A new gene-tracking study in Nature shows that mpox spread among people in Nigeria for 8 years before it sparked a global outbreak in 2022.
Using genomic tracing, researchers from Nigeria, the United States, Cameroon, Ethiopia, and Belgium estimate that the ancestor of the clade 2 mpox virus (mpxv) that ignited an international outbreak beginning in May 2022 first emerged in southern Nigeria in August 2014 and spread to 11 Nigerian states before human infections were detected in 2017.
In light of the findings, the authors write, "We need improved surveillance in the wildlife population in the forest systems to better understand the transmission and maintenance of MPXV in animal hosts," as well as better human surveillance.
"We could have very easily prevented the 2022 multi-country outbreak if countries in Africa were given better access to therapeutics, vaccines, and surveillance technologies," says first author Edyth Parker, PhD, MPhil, a researcher with the Institute of Genomics and Global Health and with the International Biosecurity and Biosafety Initiative for Science, in a Scripps Research news release. "In a vulnerably connected world, we cannot neglect epidemics until they get exported to the Global North."
Creating the virus's family tree
Because the clade 2 virus had an unexpected number of genetic mutations, the authors of the study hypothesized that it might have been circulating in Nigeria much longer than previously thought. So the international team of investigators pooled virus samples and lab methods, generating a genomic dataset three times larger than any previous mpox dataset, according to the release.
We cannot neglect epidemics until they get exported to the Global North.
The researchers analyzed 118 viral genomes from human mpox cases in Nigeria and Cameroon from 2018 to 2023. All were clade 2b, which is now endemic in West Africa. Just 9 of the samples were from Cameroon.
They found that 105 of the 109 viruses from Nigeria were the result of human-to-human virus spread, with the other 4 caused by zoonotic transmission, or mpox spread from animals to people. In contrast, all 9 cases in Cameroon were the result of zoonotic spillover.

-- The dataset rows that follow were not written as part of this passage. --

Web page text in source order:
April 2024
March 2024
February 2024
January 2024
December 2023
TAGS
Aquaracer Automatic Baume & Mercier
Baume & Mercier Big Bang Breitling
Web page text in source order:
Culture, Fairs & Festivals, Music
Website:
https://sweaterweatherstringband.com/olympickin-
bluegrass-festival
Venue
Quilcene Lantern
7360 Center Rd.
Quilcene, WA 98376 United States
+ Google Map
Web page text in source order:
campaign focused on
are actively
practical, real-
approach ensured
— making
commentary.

Using a phylogenetic tree created from the genomic analysis, the scientists estimated that the ancestor of outbreak strain emerged in animals in November 2013 in Nigeria and first infected people in southern Nigeria in August 2014. They also showed that southern Nigeria was the main source of subsequent cases of mpox in people, as that is where human-to-human spread was sustained, even though the disease transmitted throughout Nigeria.
'Continual risk of re-emergence'
"The ongoing zoonotic transmission in the forested border regions of Nigeria and Cameroon identified in this study underscores the continuous risk of MPXV emergence and/or re-emergence," the study author wrote. "Furthermore, this risk is likely still significantly underestimated owing to under-ascertainment of cases and sparse genomic data."

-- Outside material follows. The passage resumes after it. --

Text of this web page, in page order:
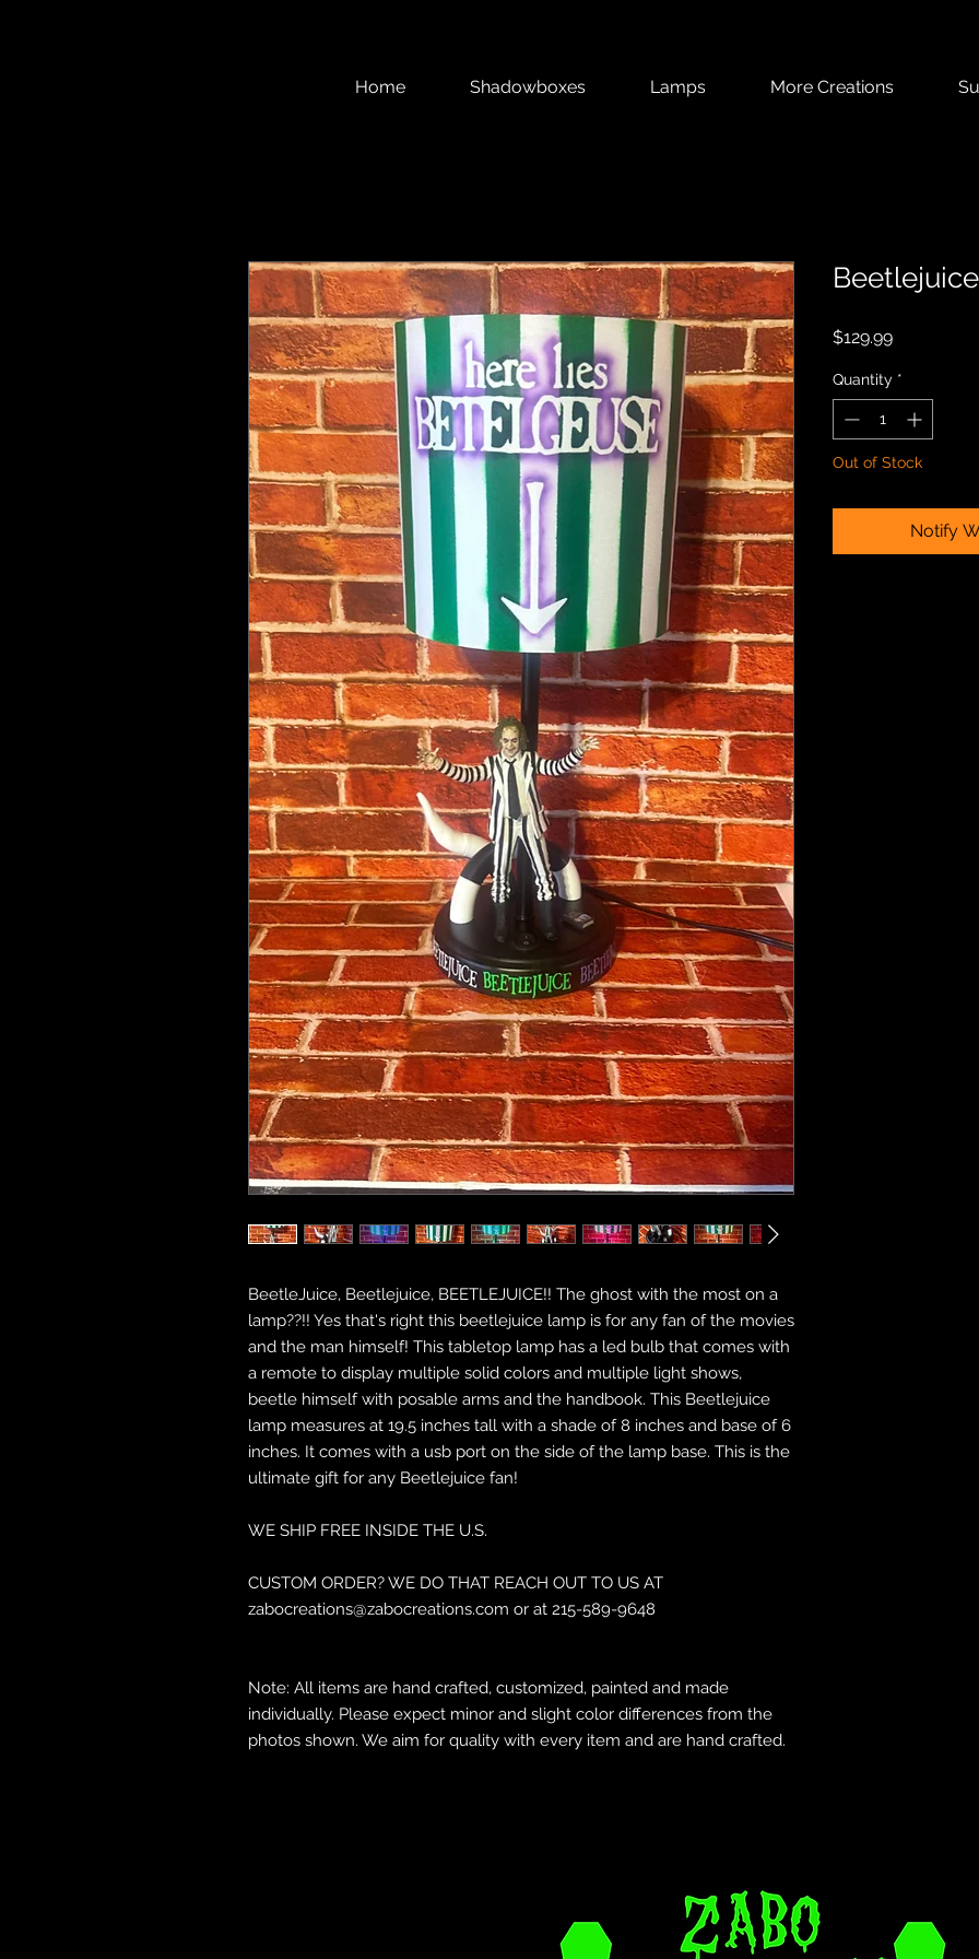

This risk is likely still significantly underestimated owing to under-ascertainment of cases and sparse genomic data.
Parker said, "Mpox is no longer just a zoonotic virus in Nigeria; this is very much a human virus. But the fact that there's ongoing zoonotic transmission means there's also a continual risk of re-emergence."
"Global health inequities really impede our ability to control both zoonotic and sustained human transmission," she added. "We cannot continue to neglect either the human epidemics in Africa or the risk of re-emergence—not only does it perpetuate suffering in these regions, it means that inevitably there will be another pandemic."